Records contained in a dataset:
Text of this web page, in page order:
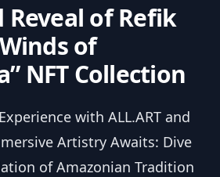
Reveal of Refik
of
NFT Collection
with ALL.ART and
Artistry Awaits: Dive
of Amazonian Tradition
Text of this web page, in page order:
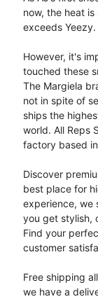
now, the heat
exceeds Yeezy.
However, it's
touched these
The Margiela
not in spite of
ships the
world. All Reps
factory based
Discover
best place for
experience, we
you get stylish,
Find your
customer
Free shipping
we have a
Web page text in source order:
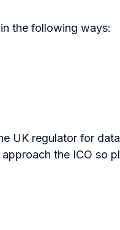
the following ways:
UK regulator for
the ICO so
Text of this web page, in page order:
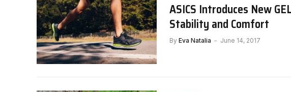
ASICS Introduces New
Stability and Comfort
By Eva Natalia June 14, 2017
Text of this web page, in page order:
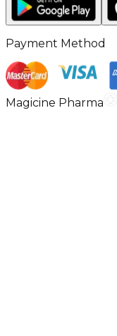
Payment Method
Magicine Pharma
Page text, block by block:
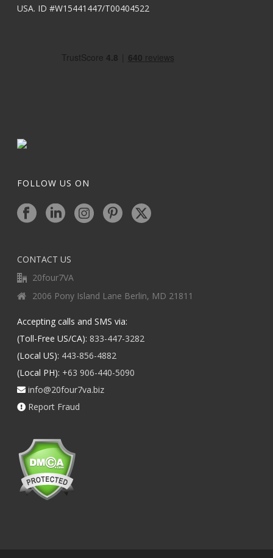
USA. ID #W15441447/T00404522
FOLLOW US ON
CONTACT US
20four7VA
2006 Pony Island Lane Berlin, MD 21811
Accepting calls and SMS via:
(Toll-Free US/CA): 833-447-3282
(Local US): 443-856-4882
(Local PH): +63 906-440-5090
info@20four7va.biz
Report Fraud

▸ Exercise description
Your response should consist solely of the lines from the line with "Web page text" through the last line of the entries above, printed exactly and without pictures.

▸ Solution to this problem
Web page text in source order:
the following ways:
UK regulator for
the ICO so
Text of this web page, in page order:
ASICS Introduces New
Stability and Comfort
By Eva Natalia June 14, 2017
Text of this web page, in page order:
Payment Method
Magicine Pharma
Page text, block by block:
USA. ID #W15441447/T00404522
FOLLOW US ON
CONTACT US
20four7VA
2006 Pony Island Lane Berlin, MD 21811
Accepting calls and SMS via:
(Toll-Free US/CA): 833-447-3282
(Local US): 443-856-4882
(Local PH): +63 906-440-5090
info@20four7va.biz
Report Fraud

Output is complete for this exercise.